Namco has also brought the Katamari franchise to the PlayStation Portable in the form of Me & My Katamari (僕の私の塊魂, Boku no Watashi no Katamari Damashii?, literally My My Katamari Damacy using the two words in Japanese for "I" which connote a masculine ('boku') or neutral ('watashi') speaker). This sequel is set on an island ravaged by a tsunami (brought upon by the Royal Family's vacation, where they were splashing around in the ocean), and features a day and night system, as well as different seasons. WindySoft, a South Korean developer, has announced plans for a Katamari Damacy Online game, which was due to be released later in 2007, but never made it to the US. Beautiful Katamari was released for the Xbox 360 in October 2007. A PlayStation 3 version was announced but was canceled shortly after. Director Jun Morikawa stated, however, that a PS3-version, as well as a Wii-version, will make it to the consoles soon.

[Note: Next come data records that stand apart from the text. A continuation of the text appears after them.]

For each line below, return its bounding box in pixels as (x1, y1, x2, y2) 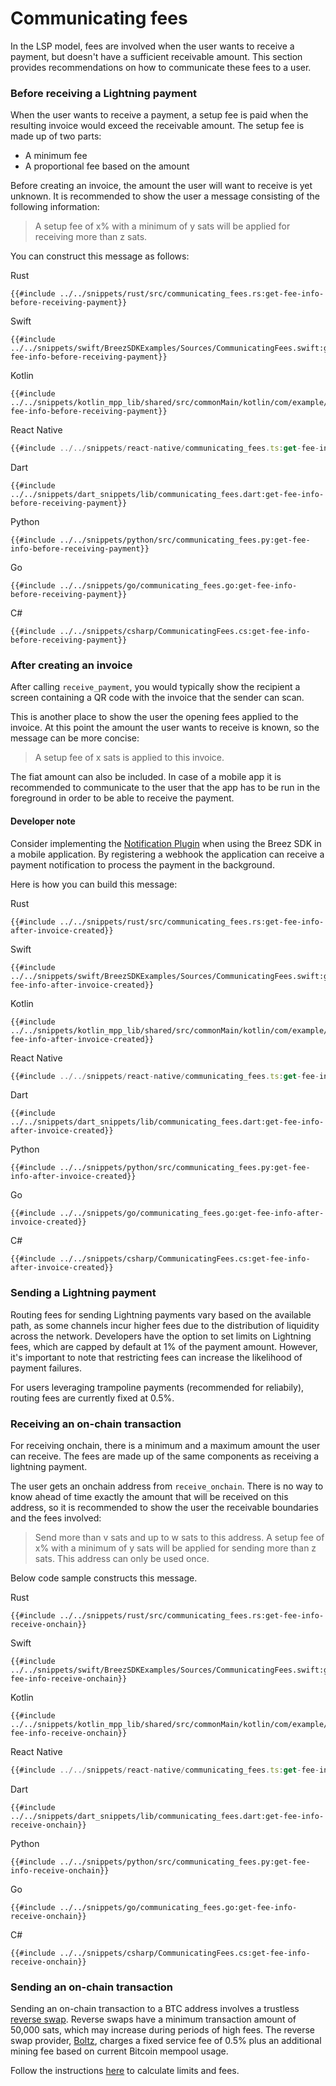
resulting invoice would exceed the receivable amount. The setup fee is (10, 120, 305, 132)
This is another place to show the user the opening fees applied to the (10, 711, 299, 723)
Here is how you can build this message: (10, 878, 178, 890)
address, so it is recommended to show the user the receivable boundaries (10, 1502, 319, 1514)
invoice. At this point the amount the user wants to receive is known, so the (10, 722, 320, 734)
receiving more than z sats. (34, 231, 148, 243)
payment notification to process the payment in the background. (10, 858, 275, 871)
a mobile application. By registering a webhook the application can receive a (10, 848, 325, 860)
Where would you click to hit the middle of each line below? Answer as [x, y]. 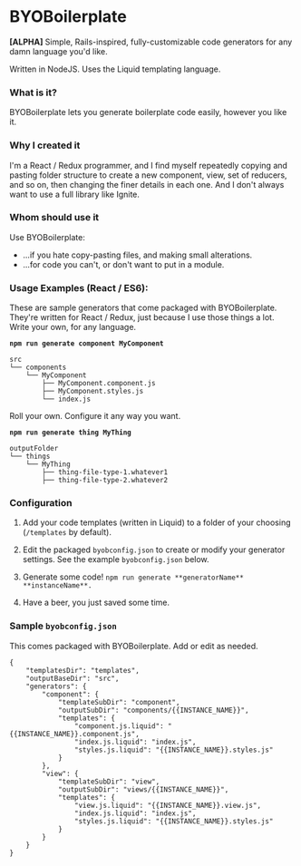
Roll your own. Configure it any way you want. [95, 416]
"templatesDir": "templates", [83, 670]
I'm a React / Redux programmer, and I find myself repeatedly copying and [149, 165]
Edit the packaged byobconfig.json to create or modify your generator [154, 550]
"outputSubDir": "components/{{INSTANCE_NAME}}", [153, 710]
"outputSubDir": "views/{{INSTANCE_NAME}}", [143, 789]
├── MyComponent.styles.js [93, 392]
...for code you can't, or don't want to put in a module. [123, 264]
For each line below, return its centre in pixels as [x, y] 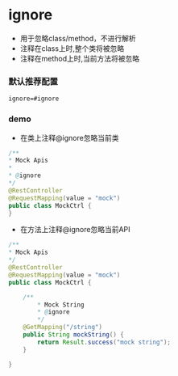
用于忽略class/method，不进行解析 [78, 38]
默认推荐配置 [33, 81]
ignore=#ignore [34, 99]
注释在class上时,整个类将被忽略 [72, 48]
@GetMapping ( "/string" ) [63, 327]
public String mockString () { [74, 335]
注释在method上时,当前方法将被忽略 [80, 58]
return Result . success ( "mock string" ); [104, 342]
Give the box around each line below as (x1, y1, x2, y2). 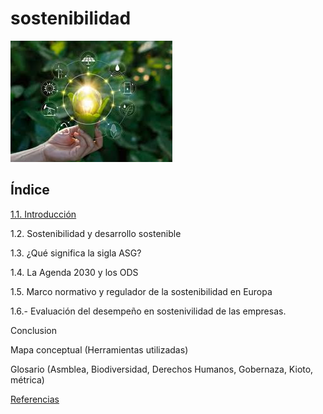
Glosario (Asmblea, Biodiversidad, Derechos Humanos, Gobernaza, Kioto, (10, 363, 314, 375)
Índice (10, 182, 50, 199)
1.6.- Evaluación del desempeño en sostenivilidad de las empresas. (10, 305, 287, 317)
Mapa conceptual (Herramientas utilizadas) (10, 343, 189, 356)
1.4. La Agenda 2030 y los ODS (10, 266, 139, 278)
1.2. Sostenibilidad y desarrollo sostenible (10, 227, 182, 239)
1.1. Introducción (10, 208, 77, 220)
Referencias (10, 393, 60, 405)
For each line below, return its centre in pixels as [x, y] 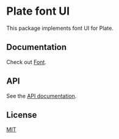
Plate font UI [38, 11]
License [22, 115]
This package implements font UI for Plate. [60, 28]
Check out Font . [27, 62]
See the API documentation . [41, 96]

There was also a mobile version released called Katamari Damacy Mobile, which was actually a sequel to Katamari Damacy-kun, which was a 2D side scrolling mobile version of Katamari, and was later used in the closing credit mini-game of Me & My Katamari.
In November 2008, Namco released a cellphone version of the game titled Rolling With Katamari.
In February 2009, the Official Japanese Katamari Website, posted news about an upcoming Nintendo DSi download game via DSi Ware, based on the Katamari world. There has been no information released to date concerning availability outside of Japan.
In March 2009, Famitsu revealed that a new game, Katamari Tribute later renamed Katamari Forever was released for the PS3 in July 2009 in Japan and in North America on September 2009. The article also mentioned that this would be the first game in the series to be rendered in full 1080p HD. 
Also, in March 2009, NamcoBandai released Korogashi Puzzle Katamari Damacy for the DS. It was a falling-block puzzle game similar to Tetris, with little resemblance to the rest of the Katamari series. To clear a puzzle, the player used the prince to drop a Katamari into the playing field. Still though, it tied into the series in a tangential way.
The Prince also made an appearance in Pac-Man World Rally.
The Prince is also an available as an assist that can be obtained post-game in Keroro RPG: Kishi to Musha to Densetsu no Kaizoku
In March 2010, Namco announced that it is releasing a patch for its games that are available on the iPhone to be available on the iPad. I Love Katamari will be one of these games.
In December 2018, Katamari Damacy: Reroll was released for the Nintendo Switch.